Again, we can see that torch.compile takes longer in the first iteration, as it must compile the model, but in subsequent iterations, we see significant speedups compared to eager.

Comparison to TorchScript and FX Tracing

We have seen that torch.compile can speed up PyTorch code. Why else should we use torch.compile over existing PyTorch compiler solutions, such as TorchScript or FX Tracing? Primarily, the advantage of torch.compile lies in its ability to handle arbitrary Python code with minimal changes to existing code.

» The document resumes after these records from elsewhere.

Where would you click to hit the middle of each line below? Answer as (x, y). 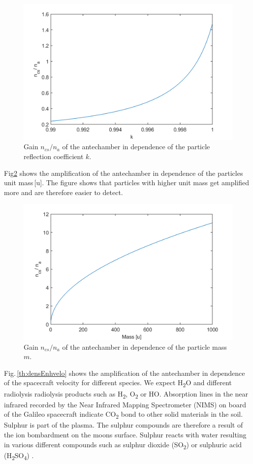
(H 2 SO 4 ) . (19, 456)
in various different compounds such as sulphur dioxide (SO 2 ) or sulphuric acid (123, 445)
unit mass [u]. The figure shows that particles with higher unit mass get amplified (127, 182)
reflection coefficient (54, 156)
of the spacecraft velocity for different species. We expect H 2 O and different (118, 383)
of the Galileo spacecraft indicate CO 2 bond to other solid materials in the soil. (124, 415)
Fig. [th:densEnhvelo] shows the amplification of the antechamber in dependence (125, 373)
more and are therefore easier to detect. (63, 192)
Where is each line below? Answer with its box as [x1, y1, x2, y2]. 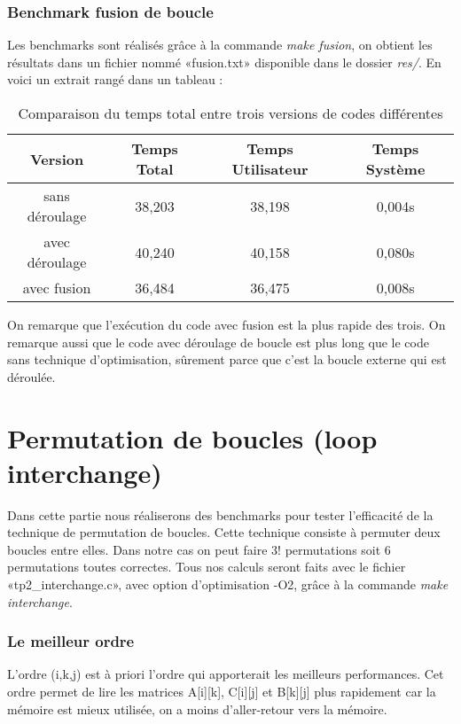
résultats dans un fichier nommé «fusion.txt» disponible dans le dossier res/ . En [7, 52, 441, 71]
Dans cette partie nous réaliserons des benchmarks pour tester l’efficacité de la [7, 505, 434, 524]
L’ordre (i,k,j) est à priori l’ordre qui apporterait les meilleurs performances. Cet [7, 665, 444, 683]
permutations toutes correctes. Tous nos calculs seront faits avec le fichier [7, 557, 406, 576]
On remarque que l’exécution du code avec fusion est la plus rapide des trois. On [7, 315, 446, 333]
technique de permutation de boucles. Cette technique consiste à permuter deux [7, 523, 441, 541]
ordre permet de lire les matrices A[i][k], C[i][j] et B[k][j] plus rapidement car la [7, 682, 436, 701]
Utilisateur [231, 159, 309, 179]
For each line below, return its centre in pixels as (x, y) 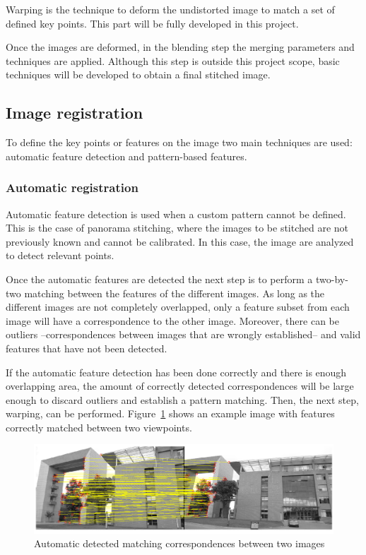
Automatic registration (72, 187)
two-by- (332, 279)
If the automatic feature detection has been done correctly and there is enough (176, 372)
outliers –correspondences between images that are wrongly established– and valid (183, 334)
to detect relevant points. (60, 255)
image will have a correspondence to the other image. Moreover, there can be (172, 320)
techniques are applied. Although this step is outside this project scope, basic (173, 60)
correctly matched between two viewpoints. (99, 427)
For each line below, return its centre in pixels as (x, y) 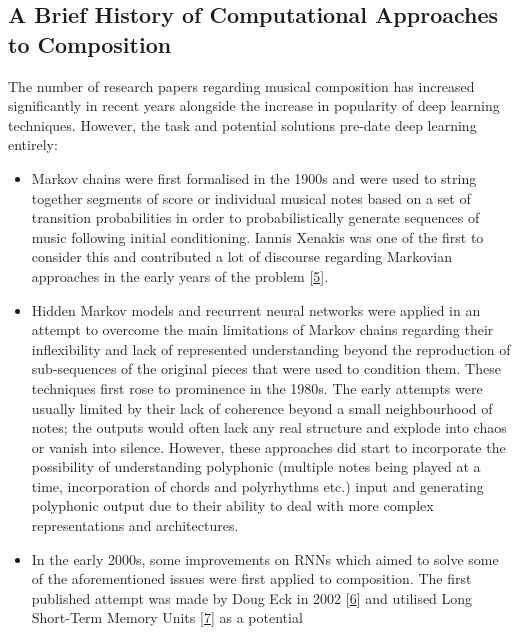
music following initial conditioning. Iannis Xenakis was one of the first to (257, 236)
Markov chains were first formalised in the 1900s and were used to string (254, 177)
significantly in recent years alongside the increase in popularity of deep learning (254, 105)
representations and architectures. (135, 525)
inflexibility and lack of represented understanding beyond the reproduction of (271, 348)
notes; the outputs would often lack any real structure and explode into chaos (269, 427)
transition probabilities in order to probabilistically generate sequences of (255, 217)
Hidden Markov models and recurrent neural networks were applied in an (256, 309)
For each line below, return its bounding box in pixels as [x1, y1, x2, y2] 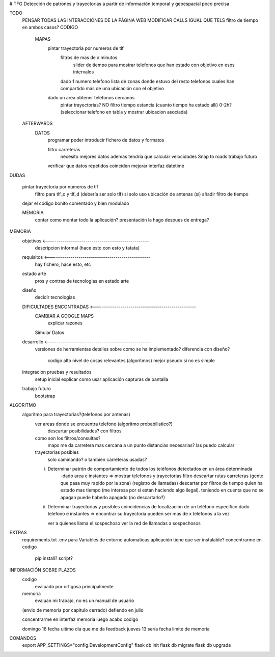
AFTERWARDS [22, 120, 53, 127]
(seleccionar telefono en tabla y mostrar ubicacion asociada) [60, 109, 188, 115]
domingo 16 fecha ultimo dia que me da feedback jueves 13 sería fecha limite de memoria [22, 625, 210, 632]
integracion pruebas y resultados [22, 369, 92, 375]
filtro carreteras [47, 146, 80, 152]
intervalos [73, 69, 94, 75]
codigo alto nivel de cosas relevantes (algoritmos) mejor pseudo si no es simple [47, 358, 215, 364]
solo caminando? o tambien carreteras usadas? [47, 456, 147, 462]
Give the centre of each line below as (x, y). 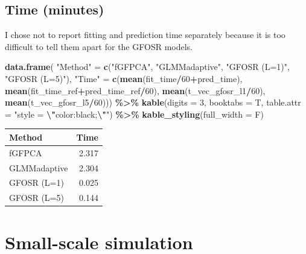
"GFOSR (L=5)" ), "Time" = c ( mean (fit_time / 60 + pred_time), (124, 78)
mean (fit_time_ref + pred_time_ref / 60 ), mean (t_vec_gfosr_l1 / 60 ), (135, 90)
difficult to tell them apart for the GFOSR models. (99, 46)
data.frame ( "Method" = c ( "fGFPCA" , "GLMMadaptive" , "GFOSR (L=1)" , (147, 67)
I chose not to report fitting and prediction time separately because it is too (145, 35)
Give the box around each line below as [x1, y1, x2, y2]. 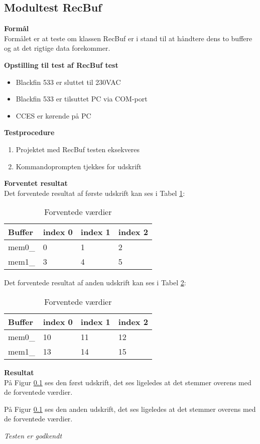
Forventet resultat [4, 178, 68, 188]
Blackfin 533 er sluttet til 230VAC [16, 76, 121, 87]
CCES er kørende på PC [16, 110, 91, 121]
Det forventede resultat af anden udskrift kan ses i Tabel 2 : [4, 277, 186, 288]
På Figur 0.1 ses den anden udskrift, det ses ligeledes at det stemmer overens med [4, 403, 256, 414]
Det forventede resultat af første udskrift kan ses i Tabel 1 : [4, 187, 185, 198]
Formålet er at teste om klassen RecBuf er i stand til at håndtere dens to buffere [4, 33, 252, 43]
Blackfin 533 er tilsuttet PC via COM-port [16, 93, 148, 104]
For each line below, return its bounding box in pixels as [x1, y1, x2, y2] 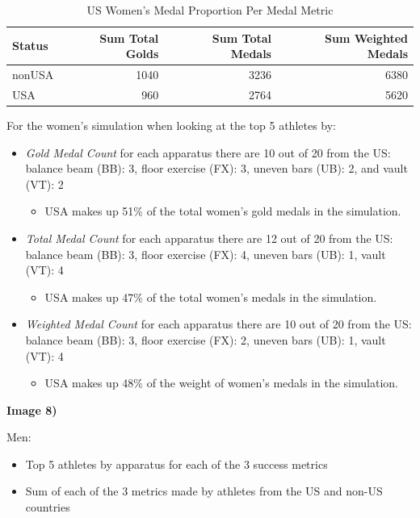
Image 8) [6, 401, 57, 418]
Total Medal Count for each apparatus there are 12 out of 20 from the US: [25, 229, 393, 246]
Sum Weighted [325, 29, 408, 46]
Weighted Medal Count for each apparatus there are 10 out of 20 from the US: [25, 315, 412, 332]
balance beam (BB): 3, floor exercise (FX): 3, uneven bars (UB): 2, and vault [25, 160, 408, 177]
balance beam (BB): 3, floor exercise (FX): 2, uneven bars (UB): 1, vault [25, 331, 386, 348]
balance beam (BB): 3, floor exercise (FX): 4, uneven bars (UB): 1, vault [25, 245, 386, 262]
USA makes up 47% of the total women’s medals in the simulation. [44, 288, 377, 305]
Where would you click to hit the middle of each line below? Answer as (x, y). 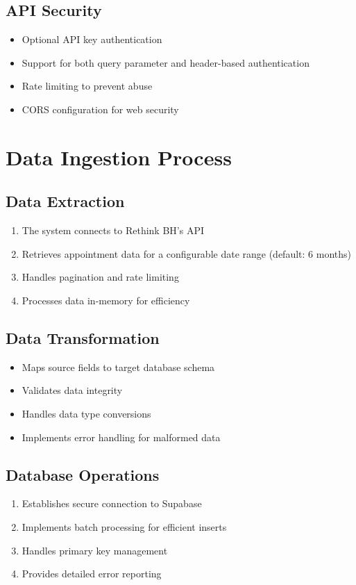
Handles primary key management (95, 550)
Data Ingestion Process (119, 157)
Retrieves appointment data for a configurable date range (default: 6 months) (186, 253)
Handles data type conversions (86, 413)
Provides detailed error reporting (92, 574)
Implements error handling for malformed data (121, 437)
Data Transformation (83, 337)
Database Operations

One case that torch.compile can handle that other compiler solutions struggle with is data-dependent control flow (the if x.sum() < 0: line below).

def f1(x, y):
    if x.sum() < 0:
        return -y
    return y

# Test that `fn1` and `fn2` return the same result, given
# the same arguments `args`. Typically, `fn1` will be an eager function
# while `fn2` will be a compiled function (torch.compile, TorchScript, or FX graph).
def test_fns(fn1, fn2, args):
    out1 = fn1(*args)
    out2 = fn2(*args)
    return torch.allclose(out1, out2)

inp1 = torch.randn(5, 5)
inp2 = torch.randn(5, 5)

TorchScript tracing f1 results in silently incorrect results, since only the actual control flow path is traced.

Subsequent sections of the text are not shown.